> **WHAT TO PRODUCE**
If a line of the data below contains the string "nicht", copy it into your answer.
═══ SUPPLIED MATERIAL
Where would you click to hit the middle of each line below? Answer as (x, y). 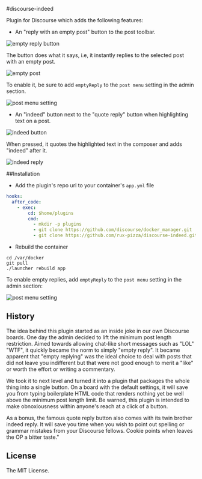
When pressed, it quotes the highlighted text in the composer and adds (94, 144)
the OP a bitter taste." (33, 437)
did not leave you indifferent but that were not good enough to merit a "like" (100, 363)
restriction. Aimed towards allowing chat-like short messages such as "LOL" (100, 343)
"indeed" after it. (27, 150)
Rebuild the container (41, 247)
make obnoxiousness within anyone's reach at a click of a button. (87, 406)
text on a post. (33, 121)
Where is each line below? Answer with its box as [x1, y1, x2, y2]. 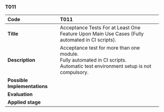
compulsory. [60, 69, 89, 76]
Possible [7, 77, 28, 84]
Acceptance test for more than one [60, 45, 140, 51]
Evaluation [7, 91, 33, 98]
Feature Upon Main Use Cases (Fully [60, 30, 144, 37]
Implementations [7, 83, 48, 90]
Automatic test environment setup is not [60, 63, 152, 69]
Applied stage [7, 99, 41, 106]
══════
═══ SUPPLIED MATERIAL
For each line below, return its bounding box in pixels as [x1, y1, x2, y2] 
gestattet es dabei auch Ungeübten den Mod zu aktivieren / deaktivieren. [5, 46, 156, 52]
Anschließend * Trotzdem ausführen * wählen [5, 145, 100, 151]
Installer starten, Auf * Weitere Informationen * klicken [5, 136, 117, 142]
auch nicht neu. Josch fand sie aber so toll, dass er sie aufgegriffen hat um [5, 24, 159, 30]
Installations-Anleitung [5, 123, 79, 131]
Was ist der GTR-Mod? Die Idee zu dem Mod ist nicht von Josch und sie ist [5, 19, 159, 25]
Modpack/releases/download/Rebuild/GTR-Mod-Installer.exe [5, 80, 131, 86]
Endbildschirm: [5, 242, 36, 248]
══════
> **COMPLETED EXERCISE**
auch nicht neu. Josch fand sie aber so toll, dass er sie aufgegriffen hat um [5, 24, 159, 30]
Was ist der GTR-Mod? Die Idee zu dem Mod ist nicht von Josch und sie ist [5, 19, 159, 25]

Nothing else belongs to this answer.